Das achtsame Ich

achtsamesich_ill1Wie ich es unter Mein Weg schon etwas ausführlicher beschrieben habe, erwachte mein achtsames Ich in einer Zeit, in der ich so verloren war, dass es nur einen Weg gab: mich mir selbst zuzuwenden. Vielleicht zum ersten Mal erlebte ich ganz bewusst Mitgefühl mit mir selbst, etwas, das mir anderen gegenüber immer schon leicht fiel, ich mir aber selbst immer verwehrt hatte.

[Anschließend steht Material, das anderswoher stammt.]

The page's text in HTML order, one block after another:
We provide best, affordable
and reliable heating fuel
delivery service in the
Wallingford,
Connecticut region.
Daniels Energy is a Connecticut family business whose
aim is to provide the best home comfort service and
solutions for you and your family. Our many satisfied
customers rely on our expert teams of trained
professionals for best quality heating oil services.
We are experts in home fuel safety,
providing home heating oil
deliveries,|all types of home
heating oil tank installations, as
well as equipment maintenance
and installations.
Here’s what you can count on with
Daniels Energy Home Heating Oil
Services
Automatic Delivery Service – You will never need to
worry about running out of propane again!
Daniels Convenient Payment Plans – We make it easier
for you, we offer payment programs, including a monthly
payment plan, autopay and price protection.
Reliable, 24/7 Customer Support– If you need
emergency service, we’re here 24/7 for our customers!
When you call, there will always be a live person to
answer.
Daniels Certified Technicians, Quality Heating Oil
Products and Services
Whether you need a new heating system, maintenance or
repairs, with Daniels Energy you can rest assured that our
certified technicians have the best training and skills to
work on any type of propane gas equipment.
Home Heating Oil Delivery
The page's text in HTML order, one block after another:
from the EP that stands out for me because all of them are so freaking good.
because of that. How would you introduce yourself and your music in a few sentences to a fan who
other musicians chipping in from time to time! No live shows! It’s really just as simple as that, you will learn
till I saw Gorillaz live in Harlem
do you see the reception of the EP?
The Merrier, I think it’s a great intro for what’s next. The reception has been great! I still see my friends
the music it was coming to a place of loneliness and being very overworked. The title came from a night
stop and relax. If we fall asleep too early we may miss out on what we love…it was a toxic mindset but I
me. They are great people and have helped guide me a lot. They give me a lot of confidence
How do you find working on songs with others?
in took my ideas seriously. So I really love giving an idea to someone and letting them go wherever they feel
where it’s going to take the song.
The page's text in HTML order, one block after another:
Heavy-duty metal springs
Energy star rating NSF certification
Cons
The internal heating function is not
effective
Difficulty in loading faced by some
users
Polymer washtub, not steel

Ich schreibe bewusst von Mitgefühl, nicht von Mitleid. Mitleid war mir schon immer sehr vertraut, diese destruktive Art, sich selbst noch kleiner zu machen, als man sich eh schon fühlt. Nein, es war Mitgefühl. Ich nahm mich in meinem Schmerz wahr, wie ich da in den Trümmern meines vorher ach so perfekten Lebens saß und keine Ahnung hatte, wie ich weitermachen sollte. Ich spürte, wie sehr ich mir mit meinen Gedanken, Tagen und Entscheidungen oft selbst geschadet hatte und dass es an der Zeit war, endlich für mich selbst da zu sein.

Nicht fort, nur verdrängt

Das achtsame Ich war ein Teil meiner Persönlichkeit, den ich immer wieder mit allen Mitteln wegzudrängen versucht hatte, denn ich war so sehr nach außen gerichtet, so bemüht herauszufinden, was man wohl von mir erwarten könnte und wie ich wohl sein sollte, dass ich eines gar nicht wollte: auf mich selbst hören. Mein achtsames Ich war aber nie verschwunden, es hatte sich nur zurückgezogen und gewartet. Gewartet auf den Moment, an dem ich bereit sein würde, es zu spüren.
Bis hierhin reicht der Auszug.